BEGIN Entries supplied
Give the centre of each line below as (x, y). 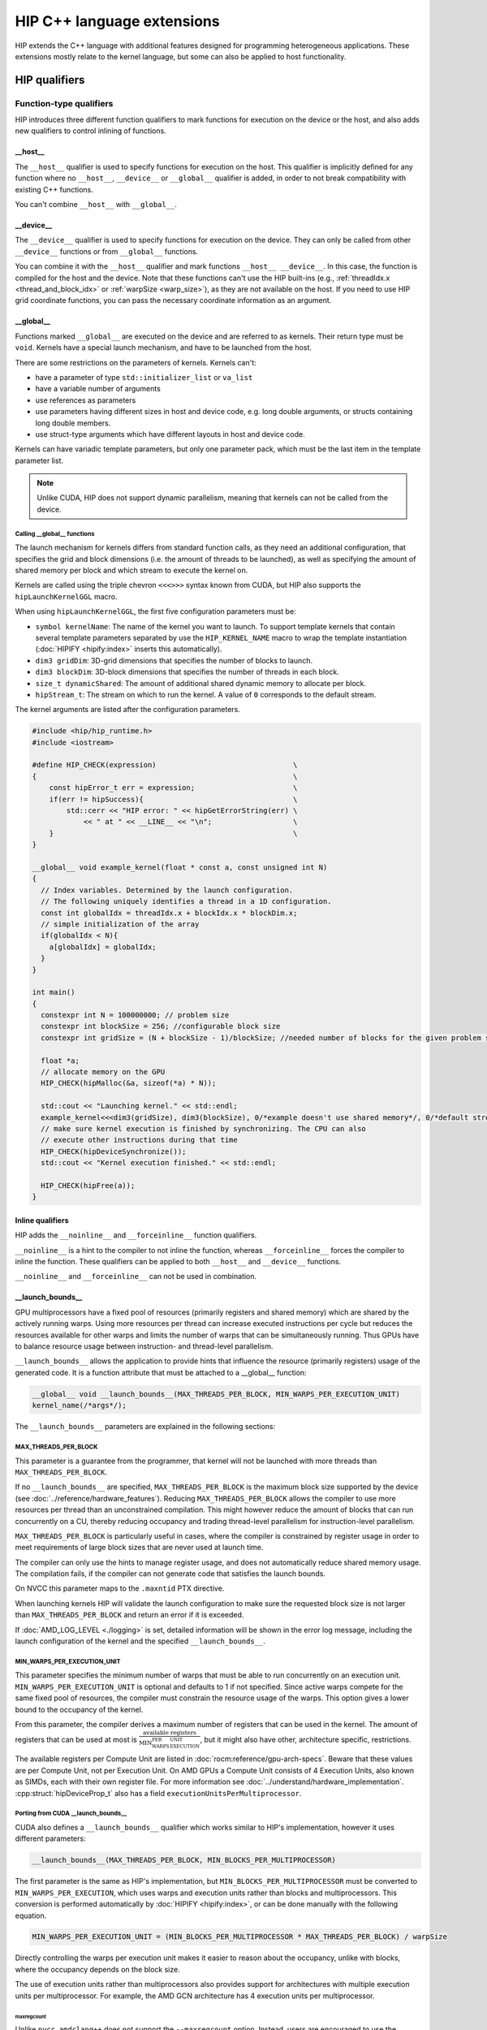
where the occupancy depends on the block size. (97, 1969)
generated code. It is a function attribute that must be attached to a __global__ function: (161, 1372)
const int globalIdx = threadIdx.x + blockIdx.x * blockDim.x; (169, 913)
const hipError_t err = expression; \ (173, 788)
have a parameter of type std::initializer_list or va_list (144, 377)
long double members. (73, 423)
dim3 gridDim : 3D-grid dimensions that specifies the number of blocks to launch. (174, 660)
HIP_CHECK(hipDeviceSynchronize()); (114, 1151)
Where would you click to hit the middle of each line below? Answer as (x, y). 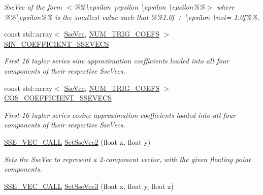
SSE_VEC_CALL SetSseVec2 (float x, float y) (77, 141)
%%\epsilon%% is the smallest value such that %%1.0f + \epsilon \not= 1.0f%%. (132, 17)
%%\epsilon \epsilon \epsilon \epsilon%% (139, 7)
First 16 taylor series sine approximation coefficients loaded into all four (117, 61)
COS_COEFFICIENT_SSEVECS (58, 98)
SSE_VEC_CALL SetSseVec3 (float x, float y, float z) (89, 186)
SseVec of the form (33, 7)
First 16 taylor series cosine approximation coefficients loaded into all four (120, 115)
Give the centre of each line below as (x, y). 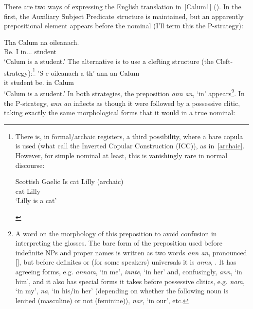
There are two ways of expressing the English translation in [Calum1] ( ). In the (123, 6)
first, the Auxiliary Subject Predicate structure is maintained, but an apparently (124, 16)
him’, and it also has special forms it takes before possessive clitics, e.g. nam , (130, 281)
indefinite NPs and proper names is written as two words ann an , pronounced (131, 252)
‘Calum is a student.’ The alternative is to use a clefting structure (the (109, 61)
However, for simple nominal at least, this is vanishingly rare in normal (121, 155)
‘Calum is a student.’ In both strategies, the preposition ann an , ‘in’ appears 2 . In (124, 93)
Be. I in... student (30, 51)
END Entries supplied
Please repeat, exactly as written, the lines in the records above, starting with the one that has "where the occupancy" and going on through the one that has "first, the Auxiliary". Pictures are to be left out.

**Your response:**
where the occupancy depends on the block size. (97, 1969)
generated code. It is a function attribute that must be attached to a __global__ function: (161, 1372)
const int globalIdx = threadIdx.x + blockIdx.x * blockDim.x; (169, 913)
const hipError_t err = expression; \ (173, 788)
have a parameter of type std::initializer_list or va_list (144, 377)
long double members. (73, 423)
dim3 gridDim : 3D-grid dimensions that specifies the number of blocks to launch. (174, 660)
HIP_CHECK(hipDeviceSynchronize()); (114, 1151)
Where would you click to hit the middle of each line below? Answer as (x, y). 
SSE_VEC_CALL SetSseVec2 (float x, float y) (77, 141)
%%\epsilon%% is the smallest value such that %%1.0f + \epsilon \not= 1.0f%%. (132, 17)
%%\epsilon \epsilon \epsilon \epsilon%% (139, 7)
First 16 taylor series sine approximation coefficients loaded into all four (117, 61)
COS_COEFFICIENT_SSEVECS (58, 98)
SSE_VEC_CALL SetSseVec3 (float x, float y, float z) (89, 186)
SseVec of the form (33, 7)
First 16 taylor series cosine approximation coefficients loaded into all four (120, 115)
Give the centre of each line below as (x, y). 
There are two ways of expressing the English translation in [Calum1] ( ). In the (123, 6)
first, the Auxiliary Subject Predicate structure is maintained, but an apparently (124, 16)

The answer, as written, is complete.